Provided information -
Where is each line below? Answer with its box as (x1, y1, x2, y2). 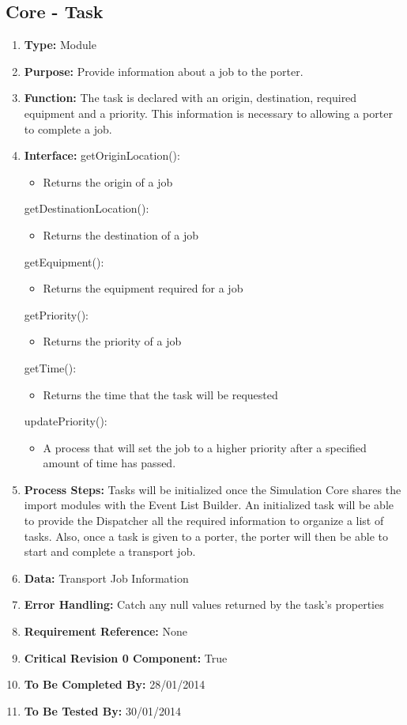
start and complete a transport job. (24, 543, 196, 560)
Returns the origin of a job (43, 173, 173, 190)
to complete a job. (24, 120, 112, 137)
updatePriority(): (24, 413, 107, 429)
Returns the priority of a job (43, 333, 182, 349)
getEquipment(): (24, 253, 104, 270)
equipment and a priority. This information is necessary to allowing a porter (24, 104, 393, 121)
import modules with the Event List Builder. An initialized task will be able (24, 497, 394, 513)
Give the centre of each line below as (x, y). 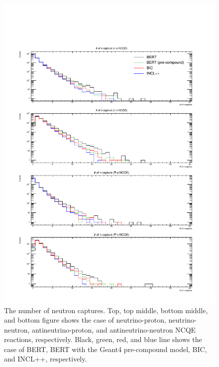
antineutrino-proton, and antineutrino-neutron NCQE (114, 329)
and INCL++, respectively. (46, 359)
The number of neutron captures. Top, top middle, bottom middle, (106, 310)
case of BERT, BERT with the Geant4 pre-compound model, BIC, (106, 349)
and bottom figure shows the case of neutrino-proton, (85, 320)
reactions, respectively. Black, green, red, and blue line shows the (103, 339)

Exercise prompt -
In the answer, return exactly the lines from the line containing "antineutrino-proton, and antineutrino-neutron" to the end of the records above, and no others.

Reply to the task -
antineutrino-proton, and antineutrino-neutron NCQE (114, 329)
and INCL++, respectively. (46, 359)
The number of neutron captures. Top, top middle, bottom middle, (106, 310)
case of BERT, BERT with the Geant4 pre-compound model, BIC, (106, 349)
and bottom figure shows the case of neutrino-proton, (85, 320)
reactions, respectively. Black, green, red, and blue line shows the (103, 339)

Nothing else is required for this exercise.